- Avon, Washington
- Coordinates: 48°26′35″N 122°22′36″W﻿ / ﻿48.44306°N 122.37667°W
- Country: United States
- State: Washington
- County: Skagit
- Elevation: 30 ft (9.1 m)
- Time zone: UTC-8 (Pacific (PST))
- • Summer (DST): UTC-7 (PDT)
- Area code: 360
- GNIS feature ID: 1515995

= Avon, Washington =

Unincorporated community in Washington, US

Avon, Washington is an unincorporated community in Skagit County, Washington, along the Skagit River. Its neighboring towns include Mount Vernon and Burlington. Local historians have speculated that Avon is named after Stratford-upon-Avon.

==History==
The Avon area was developed as a waterfront town and logging and docking area on the West side of the Skagit River. The place of the original waterfront area is East of Bennett road and South of Avon St. Before 1879, two log jams East of Mount Vernon blocked the Skagit River further West. Along the docking area, Western Red cedar were cut down, harvested for shingle bolts. After the logging, the land was cleared and Avon became a town.

Avon was platted in 1883 by Arthur Henry Skaling. Early homesteaders of the area were Thomas McCain in 1876 and Charles Conrad in 1881. Skaling opened a store October 27, 1883, on land he purchased from W.H. Miller who had settled there the year before. According to early resident Ada Hall, W.H. Miller settled this property in 1874 and built the first house there. Soon Avon had a shingle mill, a post office, a boat builder, several stores, an implement company, a newspaper (The Avon Record), a restaurant, a hotel, a barber shop, stage line and two milliners.

Methodists organized a church in 1884, and built the present building dates to 1887 with Rev. Moore giving the dedicatory service. Rev. Vroman was the first regular preacher. The church was originally much closer to the river on the Eastern section of what is now called Avon St. It was moved around 1920 to its present location. By 1889 the population reached 500.

The Avon school was at the SW corner of Avon Allen road and Bennett road. It was built in 1892. The school's gymnasium structure stood on the site until July 2021. The property's owner had the gym's material scrapped for recycling. There was also an IOOF Hall built in 1891 and stood at the SE corner of the town, which is now where Bennett road makes a curve to the West. This building is no longer there.

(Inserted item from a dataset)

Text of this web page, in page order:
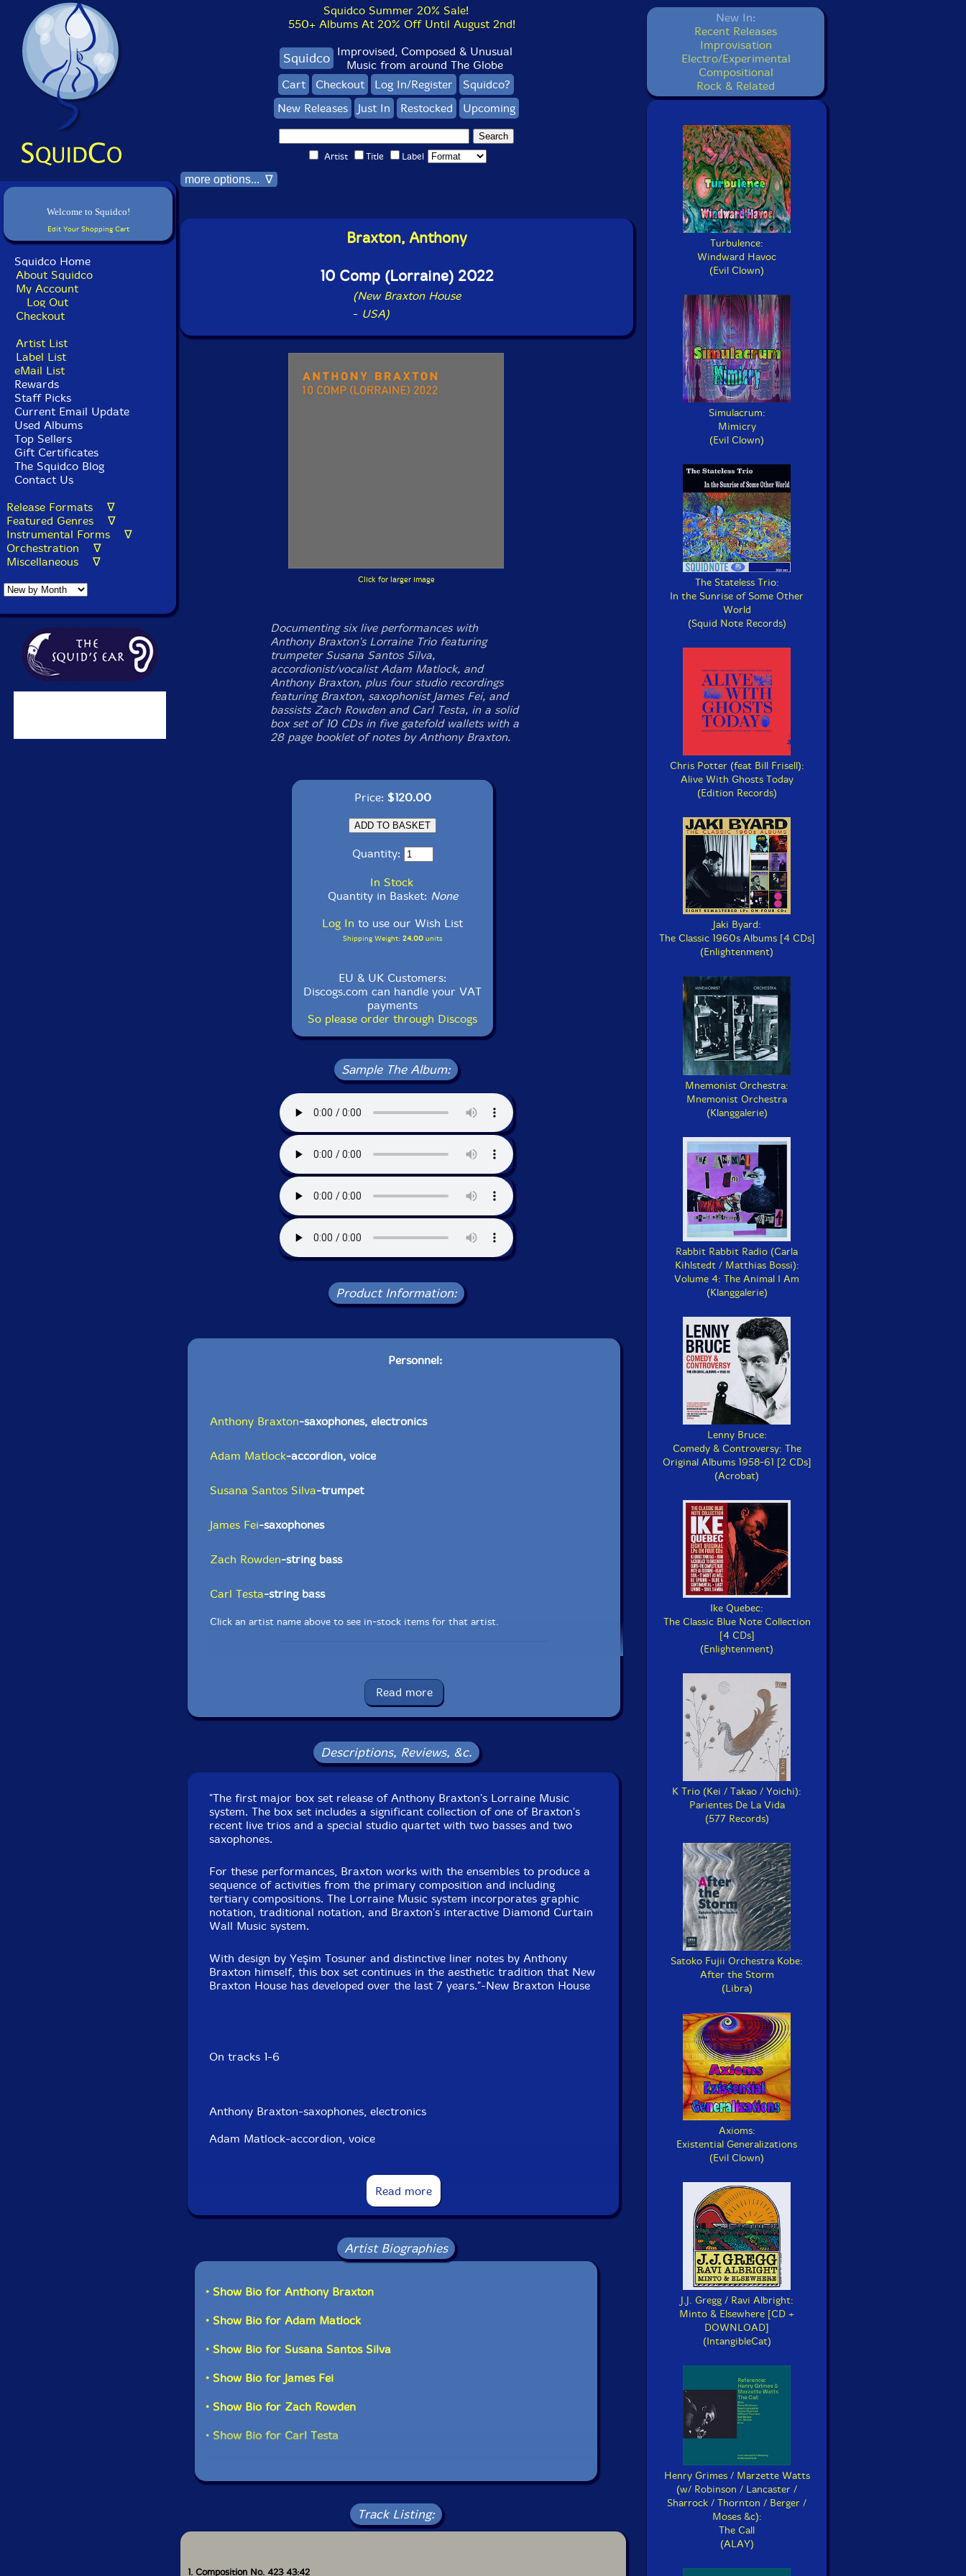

In 1906, the Avon Post Office was closed and transferred to Mount Vernon. After the flooding of 1909 many of the waterfront buildings were moved away from the river to be protected by the newly constructed dike. As the importance of waterways for transportation and industry decreased, and the use of rail and autos increased, the waterfront town of Avon slowly ceased to be a town and became a quiet residential community. Few of the original buildings in Avon remain, except for a few homes built before 1900, and the Methodist church.